Legislative and Regulatory Overview

Deregulation, excess regulation, and failed regulation by the federal government have all been blamed for the late-2000s (decade) subprime mortgage crisis in the United States.

In general, conservatives have claimed that the financial crisis was caused by too much regulation aimed at increasing home ownership rates for lower income people. They have pointed to two policies in particular: the Community Reinvestment Act (CRA) of 1977, which they claim pressured private banks to make risky loans, and HUD affordable housing goals for the government sponsored enterprises ("GSEs") — Fannie Mae and Freddie Mac — which they claim caused the GSEs to purchase risky loans, and led to a general breakdown in underwriting standards for all lending.

Liberals present data that suggest GSE loans were less risky and performed better than loans securitized by more lightly regulated Wall Street banks. They also suggest that CRA loans mandated by the government performed better than subprime loans that were purely market-driven. They also present data which suggests that financial firms that lobbied the government most aggressively also had the riskiest lending practices, and lobbied for relief from regulations that were limiting their ability to take greater risks. In testimony before Congress both the Securities and Exchange Commission (SEC) and Alan Greenspan claimed failure in allowing the self-regulation of investment banks.

The Financial Crisis Inquiry Commission issued three concluding documents in January 2011: 1) The FCIC "conclusions" or report from the six Democratic Commissioners; 2) a "dissenting statement" from the three Republican Commissioners; and 3) a second "dissenting statement" from Commissioner Peter Wallison. Both the Democratic majority conclusions and Republican minority dissenting statement, representing the views of nine of the ten commissioners, concluded that government housing policies had little to do with the crisis. The majority report stated that Fannie Mae and Freddie Mac "were not a primary cause of the crisis" and that the Community Reinvestment Act "was not a significant factor in subprime lending or the crisis." The three Republican authors of their dissenting statement wrote: "Credit spreads declined not just for housing, but also for other asset classes like commercial real estate. This tells us to look to the credit bubble as an essential cause of the U.S. housing bubble. It also tells us that problems with U.S. housing policy or markets do not by themselves explain the U.S. housing bubble."
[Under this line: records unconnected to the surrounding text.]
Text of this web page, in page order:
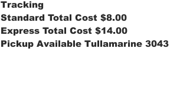
Tracking
Standard Total Cost $8.00
Express Total Cost $14.00
Pickup Available Tullamarine 3043
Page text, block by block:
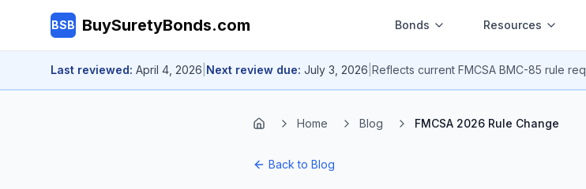
Skip to main content
BSB BuySuretyBonds.com Bonds Resources
Last reviewed: April 4, 2026 Next review due: July 3, 2026 Reflects current FMCSA BMC-85 rule
Home Home Blog FMCSA 2026 Rule Change
Back to Blog

However, Commissioner Wallison's dissenting statement did place the blame squarely on government housing policies, which in his view contributed to an excessive number of high-risk mortgages: "...I believe that the sine qua non of the financial crisis was U.S. government housing policy, which led to the creation of 27 million subprime and other risky loans—half of all mortgages in the United States—which were ready to default as soon as the massive 1997-2007 housing bubble began to deflate. If the U.S. government had not chosen this policy path—fostering the growth of a bubble of unprecedented size and an equally unprecedented number of weak and high risk residential mortgages—the great financial crisis of 2008 would never have occurred."